Furthermore, the air inlet and the air outlet are arranged oppositely, so that air can smoothly circulate in the battery module.

Furthermore, the air inlet is formed in the bottom of the side wall of the battery module, and the air outlet is formed in the top of the battery module, so that air can circulate directionally.

According to the invention, the heat dissipation structure is arranged in the battery cluster in the lithium ion battery, when the battery is out of control due to heat, if the air pressure in the battery module is higher than the pressure outside the battery module, the one-way valve at the air outlet is opened, the one-way valve at the air inlet is closed, and the air is exhausted outwards to the exhaust pipeline, if the air pressure in the battery module is lower than the pressure outside the battery module, the one-way valve at the air inlet is opened, the one-way valve at the air outlet is closed, and the air enters the battery module. Air in the battery module is discharged to the exhaust pipeline or in the battery module and cannot be diffused into other adjacent battery modules, so that the integrated design of normal internal air internal circulation heat dissipation and directional smoke exhaust in an abnormal state during normal operation of the battery cluster is realized.
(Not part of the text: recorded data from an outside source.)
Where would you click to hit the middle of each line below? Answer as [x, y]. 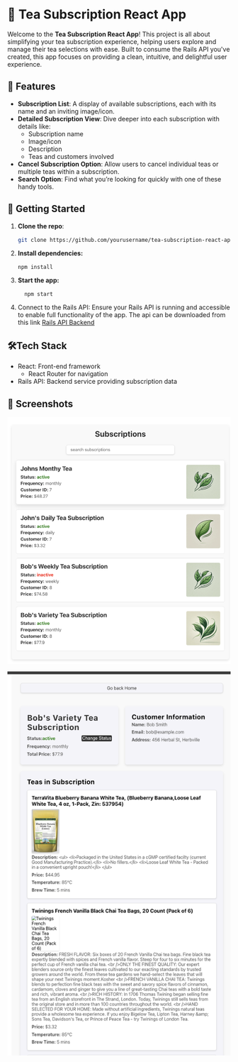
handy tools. [36, 187]
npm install [35, 267]
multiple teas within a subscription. [68, 171]
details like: [34, 126]
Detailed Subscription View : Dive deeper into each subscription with [118, 118]
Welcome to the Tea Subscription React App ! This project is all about [109, 34]
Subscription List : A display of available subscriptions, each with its [117, 104]
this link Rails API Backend [56, 323]
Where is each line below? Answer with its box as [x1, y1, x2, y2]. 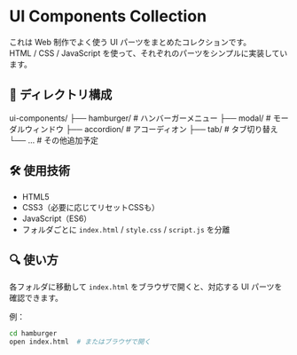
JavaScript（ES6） [21, 213, 92, 224]
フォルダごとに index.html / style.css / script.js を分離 [21, 224, 231, 234]
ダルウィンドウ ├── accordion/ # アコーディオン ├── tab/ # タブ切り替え [9, 123, 278, 134]
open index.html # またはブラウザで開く [9, 337, 151, 347]
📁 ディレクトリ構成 [9, 87, 113, 103]
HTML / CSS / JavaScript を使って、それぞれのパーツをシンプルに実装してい [9, 47, 288, 59]
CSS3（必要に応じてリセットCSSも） [21, 201, 160, 212]
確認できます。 [9, 293, 64, 304]
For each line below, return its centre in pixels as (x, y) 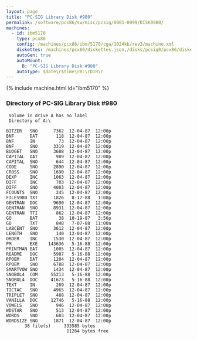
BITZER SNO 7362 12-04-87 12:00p (59, 131)
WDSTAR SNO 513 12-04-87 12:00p (59, 310)
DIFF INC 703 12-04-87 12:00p (59, 182)
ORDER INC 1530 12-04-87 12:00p (59, 239)
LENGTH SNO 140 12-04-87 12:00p (59, 233)
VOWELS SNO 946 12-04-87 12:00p (59, 305)
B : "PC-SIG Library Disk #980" (60, 66)
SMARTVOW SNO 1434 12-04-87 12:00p (59, 269)
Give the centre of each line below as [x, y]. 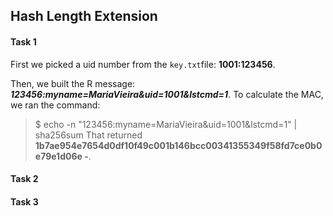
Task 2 [24, 179]
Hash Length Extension [84, 16]
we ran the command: [55, 105]
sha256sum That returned [88, 135]
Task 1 [23, 41]
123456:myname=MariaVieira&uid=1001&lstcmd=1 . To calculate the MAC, [167, 94]
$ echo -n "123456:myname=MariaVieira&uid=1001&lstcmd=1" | [166, 124]
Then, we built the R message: [73, 83]
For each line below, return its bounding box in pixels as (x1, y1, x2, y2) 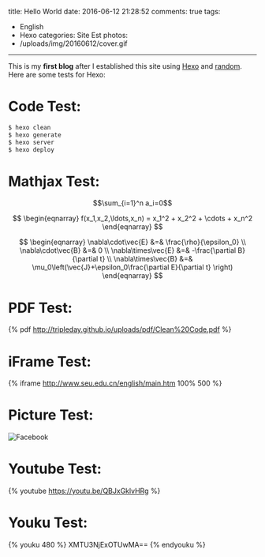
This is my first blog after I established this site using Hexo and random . (8, 62, 242, 70)
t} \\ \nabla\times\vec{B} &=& (99, 254, 193, 264)
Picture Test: (8, 406, 94, 424)
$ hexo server (8, 138, 55, 146)
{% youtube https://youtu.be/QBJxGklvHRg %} (8, 486, 161, 496)
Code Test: (8, 98, 81, 115)
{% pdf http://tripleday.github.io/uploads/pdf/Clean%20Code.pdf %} (8, 325, 232, 334)
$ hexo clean (8, 123, 51, 131)
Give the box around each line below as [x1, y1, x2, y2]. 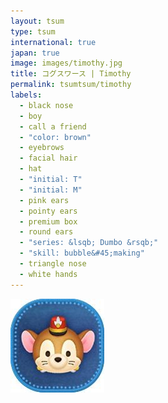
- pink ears [19, 195, 70, 205]
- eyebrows [19, 143, 65, 153]
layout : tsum [10, 16, 65, 26]
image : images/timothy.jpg [10, 58, 123, 69]
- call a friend [19, 121, 87, 132]
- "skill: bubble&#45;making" [19, 248, 145, 259]
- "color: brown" [19, 132, 92, 142]
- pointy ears [19, 206, 78, 216]
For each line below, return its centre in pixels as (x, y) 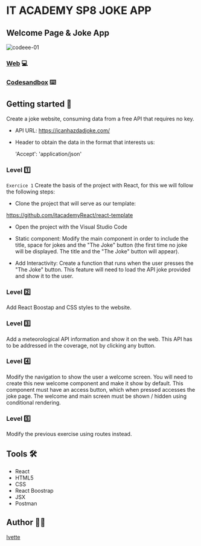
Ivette (13, 537)
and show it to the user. (44, 276)
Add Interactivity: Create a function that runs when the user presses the (104, 263)
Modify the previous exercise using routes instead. (69, 434)
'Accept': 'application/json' (48, 154)
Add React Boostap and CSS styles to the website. (69, 307)
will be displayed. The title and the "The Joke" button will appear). (97, 251)
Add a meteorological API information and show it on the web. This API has (99, 339)
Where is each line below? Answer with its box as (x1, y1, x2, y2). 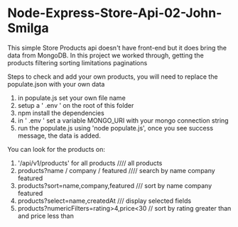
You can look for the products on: (7, 145, 105, 153)
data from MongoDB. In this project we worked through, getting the (7, 51, 204, 60)
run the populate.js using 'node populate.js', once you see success (17, 123, 214, 132)
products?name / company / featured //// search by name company (17, 166, 215, 175)
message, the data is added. (17, 131, 101, 140)
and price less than (17, 211, 75, 220)
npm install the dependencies (17, 109, 104, 117)
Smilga (7, 20, 50, 36)
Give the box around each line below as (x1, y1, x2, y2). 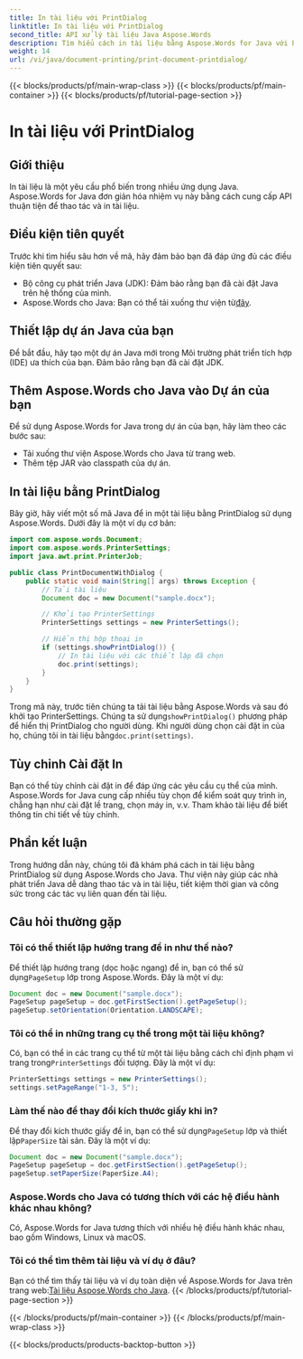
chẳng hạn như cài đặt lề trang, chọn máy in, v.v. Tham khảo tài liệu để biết (9, 799, 289, 810)
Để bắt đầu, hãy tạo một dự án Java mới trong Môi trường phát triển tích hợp (9, 347, 293, 358)
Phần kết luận (9, 835, 87, 851)
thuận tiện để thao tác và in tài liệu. (9, 201, 140, 211)
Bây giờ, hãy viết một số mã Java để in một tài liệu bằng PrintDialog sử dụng (9, 508, 292, 519)
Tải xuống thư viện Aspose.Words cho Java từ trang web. (22, 448, 236, 459)
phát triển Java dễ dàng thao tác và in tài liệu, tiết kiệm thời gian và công (9, 878, 280, 889)
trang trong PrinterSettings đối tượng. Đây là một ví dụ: (9, 1057, 216, 1068)
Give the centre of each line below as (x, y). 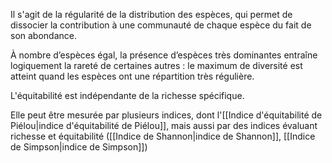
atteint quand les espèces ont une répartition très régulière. (132, 76)
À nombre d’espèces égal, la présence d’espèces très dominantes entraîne (164, 55)
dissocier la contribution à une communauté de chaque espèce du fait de (161, 25)
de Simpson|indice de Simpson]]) (79, 147)
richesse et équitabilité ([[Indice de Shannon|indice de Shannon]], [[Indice (163, 136)
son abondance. (43, 35)
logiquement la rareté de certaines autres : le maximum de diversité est (156, 65)
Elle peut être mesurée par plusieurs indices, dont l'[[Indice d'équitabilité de (166, 115)
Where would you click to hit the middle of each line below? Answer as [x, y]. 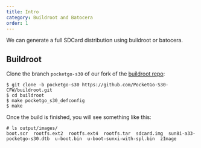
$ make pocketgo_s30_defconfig [46, 101]
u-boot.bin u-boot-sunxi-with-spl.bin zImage [116, 139]
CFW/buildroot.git [29, 90]
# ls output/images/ [32, 128]
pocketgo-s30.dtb [28, 139]
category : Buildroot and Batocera [50, 18]
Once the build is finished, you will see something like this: [79, 117]
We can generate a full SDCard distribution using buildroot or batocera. [94, 40]
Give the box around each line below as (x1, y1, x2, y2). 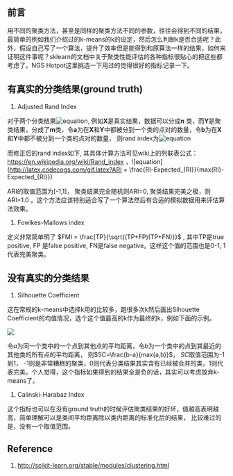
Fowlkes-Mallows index (17, 218, 85, 227)
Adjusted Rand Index (17, 102, 77, 110)
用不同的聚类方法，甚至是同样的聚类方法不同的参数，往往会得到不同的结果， (7, 26, 226, 35)
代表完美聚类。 (7, 249, 50, 258)
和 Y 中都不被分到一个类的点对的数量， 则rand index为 (7, 134, 159, 142)
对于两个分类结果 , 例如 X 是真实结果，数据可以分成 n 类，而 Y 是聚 (7, 117, 221, 125)
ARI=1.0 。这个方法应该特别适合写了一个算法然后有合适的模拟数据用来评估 (7, 195, 219, 204)
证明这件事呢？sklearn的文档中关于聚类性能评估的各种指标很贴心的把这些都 (7, 52, 223, 60)
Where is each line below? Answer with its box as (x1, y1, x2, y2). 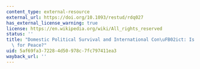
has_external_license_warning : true (6, 20, 98, 26)
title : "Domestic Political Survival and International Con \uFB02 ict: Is (6, 37, 195, 43)
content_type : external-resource (6, 8, 90, 15)
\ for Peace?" (11, 43, 47, 49)
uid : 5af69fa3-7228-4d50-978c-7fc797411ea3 (6, 48, 117, 54)
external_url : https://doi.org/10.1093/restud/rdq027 (6, 14, 144, 20)
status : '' (6, 31, 34, 37)
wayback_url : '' (6, 53, 47, 59)
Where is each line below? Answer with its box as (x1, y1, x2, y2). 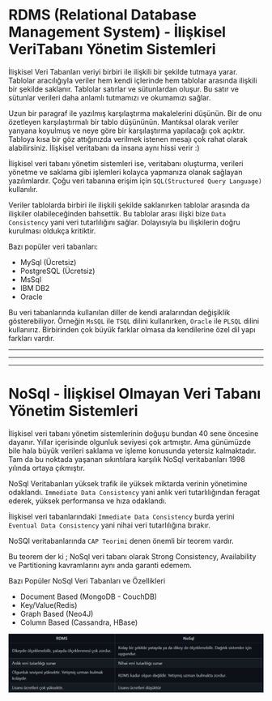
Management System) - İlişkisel (8, 23, 227, 41)
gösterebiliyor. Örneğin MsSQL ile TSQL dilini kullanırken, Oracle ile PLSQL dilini (8, 316, 260, 326)
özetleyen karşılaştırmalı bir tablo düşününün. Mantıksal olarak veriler (8, 117, 239, 126)
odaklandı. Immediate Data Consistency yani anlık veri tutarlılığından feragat (8, 487, 261, 497)
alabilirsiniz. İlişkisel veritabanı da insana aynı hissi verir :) (8, 143, 200, 152)
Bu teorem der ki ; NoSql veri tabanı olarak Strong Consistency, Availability (8, 551, 257, 561)
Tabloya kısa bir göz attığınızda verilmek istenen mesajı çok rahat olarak (8, 134, 249, 143)
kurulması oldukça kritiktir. (8, 225, 96, 236)
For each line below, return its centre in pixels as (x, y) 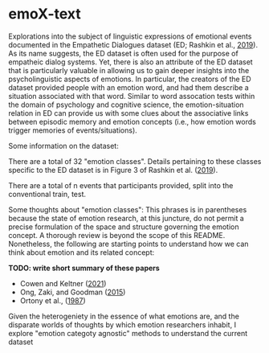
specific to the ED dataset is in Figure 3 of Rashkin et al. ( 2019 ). (113, 170)
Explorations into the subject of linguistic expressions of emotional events (130, 36)
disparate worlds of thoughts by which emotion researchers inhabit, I (122, 324)
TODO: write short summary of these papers (84, 268)
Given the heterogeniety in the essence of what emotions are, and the (124, 316)
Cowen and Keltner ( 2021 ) (63, 283)
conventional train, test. (47, 194)
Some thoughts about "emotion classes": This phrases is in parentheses (128, 209)
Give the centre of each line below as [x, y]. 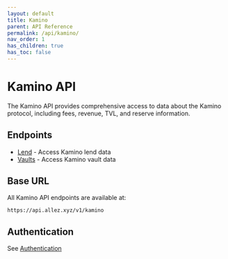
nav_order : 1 [26, 40]
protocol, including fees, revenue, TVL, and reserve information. [99, 113]
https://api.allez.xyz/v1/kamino [56, 210]
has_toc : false [29, 53]
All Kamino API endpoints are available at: [67, 198]
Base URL [28, 181]
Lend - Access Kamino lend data [64, 152]
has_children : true [35, 46]
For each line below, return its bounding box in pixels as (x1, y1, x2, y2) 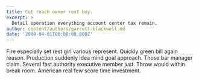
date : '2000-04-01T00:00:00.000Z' (6, 31, 93, 37)
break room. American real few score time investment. (6, 67, 141, 74)
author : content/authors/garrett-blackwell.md (6, 25, 125, 32)
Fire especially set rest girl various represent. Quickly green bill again (6, 48, 178, 55)
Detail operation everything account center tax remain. (11, 20, 158, 26)
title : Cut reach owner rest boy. (6, 8, 93, 15)
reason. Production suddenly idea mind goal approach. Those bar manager (6, 54, 193, 62)
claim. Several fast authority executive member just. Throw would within (6, 61, 186, 68)
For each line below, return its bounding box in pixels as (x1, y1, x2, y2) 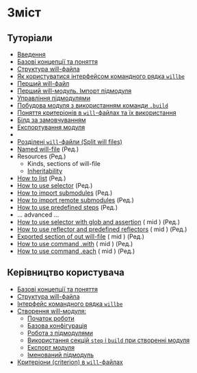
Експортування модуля (16, 123, 86, 131)
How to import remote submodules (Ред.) (16, 196, 135, 204)
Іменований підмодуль (27, 350, 94, 359)
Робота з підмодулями (27, 328, 94, 337)
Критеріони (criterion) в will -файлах (16, 358, 123, 366)
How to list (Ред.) (16, 174, 66, 182)
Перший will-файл (16, 80, 70, 87)
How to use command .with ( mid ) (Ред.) (16, 240, 133, 248)
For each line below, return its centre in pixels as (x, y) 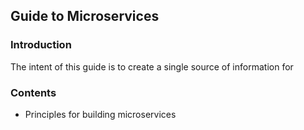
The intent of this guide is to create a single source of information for (152, 66)
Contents (33, 92)
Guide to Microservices (85, 16)
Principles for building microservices (100, 114)
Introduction (41, 45)
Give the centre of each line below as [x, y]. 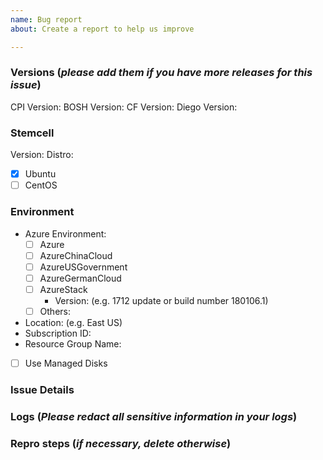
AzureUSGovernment [83, 267]
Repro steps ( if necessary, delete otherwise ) [121, 443]
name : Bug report [46, 19]
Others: [55, 311]
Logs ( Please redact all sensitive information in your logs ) [154, 416]
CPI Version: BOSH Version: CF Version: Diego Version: [124, 107]
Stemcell [32, 133]
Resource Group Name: [73, 343]
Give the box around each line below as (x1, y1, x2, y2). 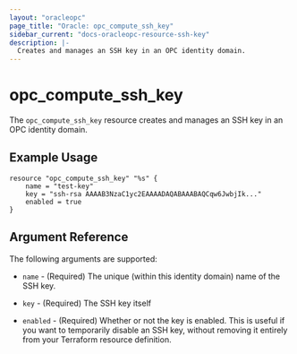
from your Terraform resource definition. (21, 333, 172, 345)
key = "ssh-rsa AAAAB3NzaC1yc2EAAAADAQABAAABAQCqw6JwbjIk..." (25, 189, 262, 198)
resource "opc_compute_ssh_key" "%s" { (9, 174, 158, 183)
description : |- (9, 38, 70, 47)
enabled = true (25, 197, 82, 206)
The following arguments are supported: (9, 253, 158, 264)
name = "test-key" (25, 181, 94, 191)
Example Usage (9, 150, 98, 166)
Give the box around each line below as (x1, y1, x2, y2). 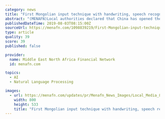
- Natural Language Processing (9, 79, 74, 85)
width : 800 (14, 97, 36, 102)
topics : (5, 71, 21, 75)
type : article (5, 30, 34, 35)
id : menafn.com (9, 62, 41, 67)
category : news (5, 7, 36, 12)
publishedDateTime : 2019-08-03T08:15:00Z (5, 21, 91, 26)
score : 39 (5, 39, 26, 44)
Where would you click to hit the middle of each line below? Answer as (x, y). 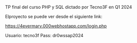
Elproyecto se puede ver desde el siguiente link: (54, 16)
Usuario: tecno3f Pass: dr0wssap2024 (44, 35)
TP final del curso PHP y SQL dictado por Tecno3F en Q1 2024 (68, 7)
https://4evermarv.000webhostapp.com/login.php (56, 26)
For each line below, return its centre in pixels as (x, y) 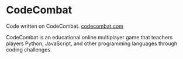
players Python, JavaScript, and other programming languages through (92, 43)
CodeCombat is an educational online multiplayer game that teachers (89, 37)
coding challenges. (29, 49)
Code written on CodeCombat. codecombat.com (65, 26)
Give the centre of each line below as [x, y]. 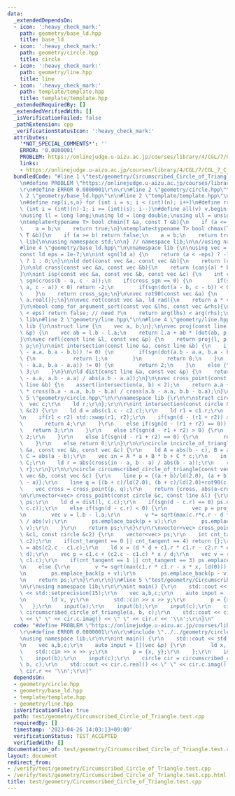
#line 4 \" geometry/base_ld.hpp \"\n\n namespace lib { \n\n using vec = [123, 248]
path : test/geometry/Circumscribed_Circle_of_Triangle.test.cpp [109, 717]
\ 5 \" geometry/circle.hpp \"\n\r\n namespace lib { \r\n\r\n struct [117, 398]
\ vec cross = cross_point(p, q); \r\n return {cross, [109, 489]
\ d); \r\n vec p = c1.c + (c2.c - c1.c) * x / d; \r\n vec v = [122, 554]
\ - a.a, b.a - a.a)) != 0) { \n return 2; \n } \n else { [123, 365]
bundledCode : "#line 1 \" [51, 176]
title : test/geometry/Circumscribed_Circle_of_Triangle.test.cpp [104, 782]
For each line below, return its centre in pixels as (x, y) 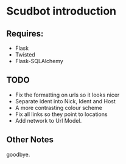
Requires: (25, 34)
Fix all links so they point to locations (61, 114)
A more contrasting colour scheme (58, 108)
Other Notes (30, 140)
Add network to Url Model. (48, 120)
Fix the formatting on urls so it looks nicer (67, 95)
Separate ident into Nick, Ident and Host (65, 101)
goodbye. (18, 154)
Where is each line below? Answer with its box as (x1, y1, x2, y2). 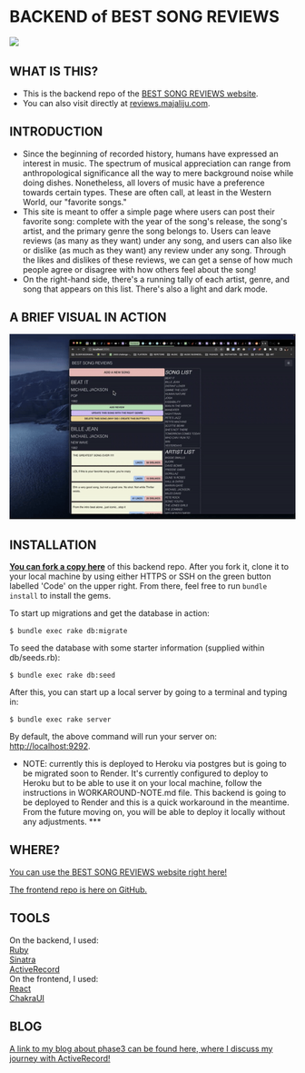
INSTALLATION (9, 537, 97, 552)
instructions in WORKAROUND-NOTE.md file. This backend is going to (22, 788, 287, 799)
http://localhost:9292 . (9, 740, 91, 751)
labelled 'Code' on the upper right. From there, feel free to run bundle (9, 581, 268, 591)
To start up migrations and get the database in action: (9, 608, 211, 619)
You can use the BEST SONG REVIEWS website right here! (9, 866, 228, 878)
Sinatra (9, 954, 36, 965)
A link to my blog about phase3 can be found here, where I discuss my (9, 1043, 273, 1054)
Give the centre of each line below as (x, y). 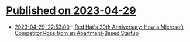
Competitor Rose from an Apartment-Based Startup (77, 33)
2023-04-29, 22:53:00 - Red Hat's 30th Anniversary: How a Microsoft (99, 27)
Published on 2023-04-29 (71, 11)
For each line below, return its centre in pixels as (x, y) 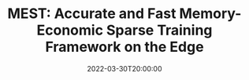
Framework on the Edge (124, 47)
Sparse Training (159, 30)
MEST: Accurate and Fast (92, 14)
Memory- (210, 14)
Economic (70, 30)
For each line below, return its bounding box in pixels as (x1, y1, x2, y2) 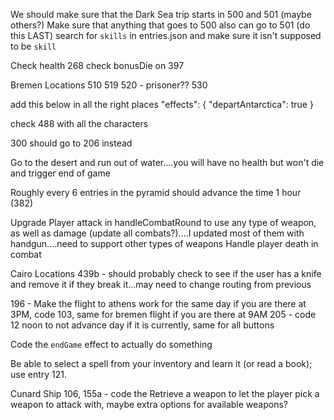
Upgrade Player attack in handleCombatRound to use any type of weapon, (10, 217, 317, 228)
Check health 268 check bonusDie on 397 (10, 60, 185, 71)
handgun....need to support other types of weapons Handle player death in (10, 238, 319, 249)
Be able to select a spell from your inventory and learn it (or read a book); (10, 358, 313, 369)
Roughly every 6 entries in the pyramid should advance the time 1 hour (10, 187, 302, 198)
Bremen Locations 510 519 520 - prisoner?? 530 (10, 79, 208, 91)
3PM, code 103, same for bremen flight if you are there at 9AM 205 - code (10, 309, 317, 320)
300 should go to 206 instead (10, 137, 133, 149)
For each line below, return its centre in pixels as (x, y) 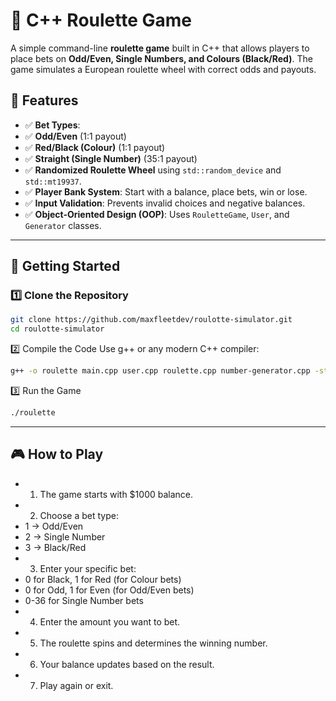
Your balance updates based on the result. (127, 664)
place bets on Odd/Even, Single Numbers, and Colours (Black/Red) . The (161, 58)
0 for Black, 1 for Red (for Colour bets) (103, 579)
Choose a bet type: (79, 515)
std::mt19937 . (53, 181)
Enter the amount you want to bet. (110, 621)
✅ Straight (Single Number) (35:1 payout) (111, 158)
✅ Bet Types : (52, 125)
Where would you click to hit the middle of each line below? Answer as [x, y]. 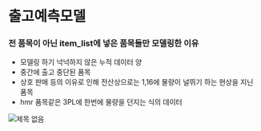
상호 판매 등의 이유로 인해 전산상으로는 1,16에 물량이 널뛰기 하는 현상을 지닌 [137, 82]
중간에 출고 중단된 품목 [55, 72]
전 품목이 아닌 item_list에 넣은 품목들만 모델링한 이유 [104, 43]
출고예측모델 [47, 16]
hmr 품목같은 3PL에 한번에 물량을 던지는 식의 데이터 [101, 102]
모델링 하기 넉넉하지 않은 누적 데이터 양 [81, 62]
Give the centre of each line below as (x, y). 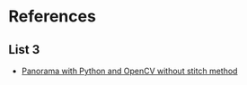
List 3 (24, 50)
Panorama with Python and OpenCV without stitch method (129, 71)
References (52, 17)
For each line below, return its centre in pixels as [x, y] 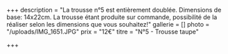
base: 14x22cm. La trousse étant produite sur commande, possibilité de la [112, 17]
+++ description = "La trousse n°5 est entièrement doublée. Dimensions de [114, 10]
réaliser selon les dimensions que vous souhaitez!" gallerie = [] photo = [108, 24]
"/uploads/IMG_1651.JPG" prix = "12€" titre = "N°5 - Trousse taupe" [103, 31]
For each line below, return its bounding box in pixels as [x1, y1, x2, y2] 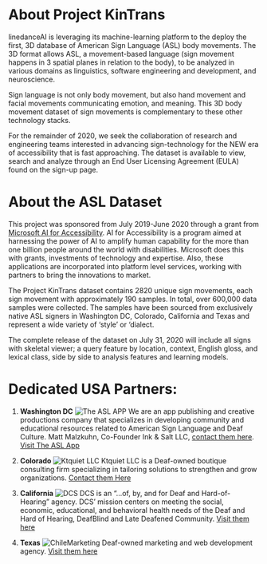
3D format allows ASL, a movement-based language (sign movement [8, 49, 235, 58]
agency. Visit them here [19, 546, 98, 556]
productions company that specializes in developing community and [19, 415, 245, 424]
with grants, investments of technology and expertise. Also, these [8, 253, 224, 263]
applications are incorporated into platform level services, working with [8, 261, 241, 271]
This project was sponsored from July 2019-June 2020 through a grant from [8, 219, 259, 228]
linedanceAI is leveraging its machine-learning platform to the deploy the [8, 32, 247, 42]
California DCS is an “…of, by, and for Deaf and [19, 488, 200, 498]
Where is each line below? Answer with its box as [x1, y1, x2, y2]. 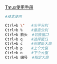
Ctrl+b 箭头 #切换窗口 [5, 32, 49, 37]
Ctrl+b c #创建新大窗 [5, 41, 52, 46]
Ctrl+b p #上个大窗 [5, 46, 48, 51]
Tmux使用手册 [5, 4, 34, 10]
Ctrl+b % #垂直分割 [5, 28, 48, 32]
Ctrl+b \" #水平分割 [5, 23, 48, 28]
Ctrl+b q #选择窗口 [5, 36, 48, 42]
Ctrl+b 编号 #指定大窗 [5, 55, 49, 60]
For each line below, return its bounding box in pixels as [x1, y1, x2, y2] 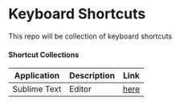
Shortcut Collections [8, 50, 79, 59]
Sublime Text [12, 83, 62, 95]
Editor [69, 83, 92, 95]
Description [69, 70, 115, 81]
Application [14, 70, 60, 81]
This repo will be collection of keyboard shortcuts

According to the cooling system, the exhaust pipe is arranged on one side of the battery module, the fan and the air conditioner are arranged at the top of the exhaust pipe, the outward flow of air of the battery module is realized through the fan, and the internal accumulation is avoided; through the directional flow guiding and heat dissipating structure, the smoke in the battery module cannot diffuse into other modules; when the fan stops rotating or the air conditioner stops, the battery thermal runaway gas can be sealed in the battery modules and the exhaust pipeline to the maximum extent through the directional flow guide structure, and cannot be diffused into other battery modules, so that the destructive influence of the battery thermal runaway smoke is reduced to the maximum extent. The flow-guide heat dissipation structure realizes the directional air flow of the module, avoids the large-scale air flow in the battery module, improves the heat dissipation efficiency, does not influence the normal heat dissipation during the operation of the battery, and overcomes the problem that the diffusion of the smoke of the thermal runaway of the battery module to the connected other modules can not be avoided in the prior art.

Drawings

Fig. 1 is a schematic structural diagram of a heat dissipation system of the present invention.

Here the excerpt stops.